» **Task objective**:
This task calls for every entry below to be repeated exactly, without the pictures.
-------- Provided records --------
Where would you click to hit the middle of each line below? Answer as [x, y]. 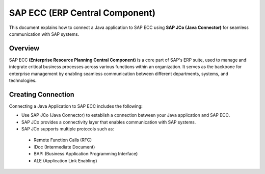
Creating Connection [42, 94]
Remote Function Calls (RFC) [63, 140]
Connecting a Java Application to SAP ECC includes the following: [76, 106]
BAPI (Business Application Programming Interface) [86, 154]
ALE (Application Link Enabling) [66, 161]
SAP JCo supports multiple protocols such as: [68, 129]
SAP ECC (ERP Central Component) [82, 13]
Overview [24, 48]
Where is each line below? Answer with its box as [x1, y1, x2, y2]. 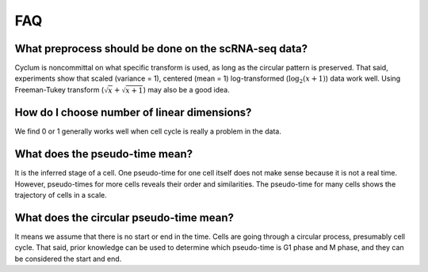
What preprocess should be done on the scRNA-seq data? [14, 42, 308, 55]
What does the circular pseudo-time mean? [14, 210, 234, 225]
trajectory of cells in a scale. [14, 191, 107, 200]
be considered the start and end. [14, 254, 122, 263]
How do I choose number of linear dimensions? [14, 106, 252, 119]
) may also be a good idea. [143, 85, 230, 94]
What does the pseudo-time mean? [14, 147, 193, 161]
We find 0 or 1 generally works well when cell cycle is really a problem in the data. [14, 127, 281, 136]
--------
» **Task answer**:
Where would you click to hit the middle of each line below? Answer as [x, y]. 
Creating Connection [42, 94]
Remote Function Calls (RFC) [63, 140]
Connecting a Java Application to SAP ECC includes the following: [76, 106]
BAPI (Business Application Programming Interface) [86, 154]
ALE (Application Link Enabling) [66, 161]
SAP JCo supports multiple protocols such as: [68, 129]
SAP ECC (ERP Central Component) [82, 13]
Overview [24, 48]
Where is each line below? Answer with its box as [x1, y1, x2, y2]. 
What preprocess should be done on the scRNA-seq data? [14, 42, 308, 55]
What does the circular pseudo-time mean? [14, 210, 234, 225]
trajectory of cells in a scale. [14, 191, 107, 200]
be considered the start and end. [14, 254, 122, 263]
How do I choose number of linear dimensions? [14, 106, 252, 119]
) may also be a good idea. [143, 85, 230, 94]
What does the pseudo-time mean? [14, 147, 193, 161]
We find 0 or 1 generally works well when cell cycle is really a problem in the data. [14, 127, 281, 136]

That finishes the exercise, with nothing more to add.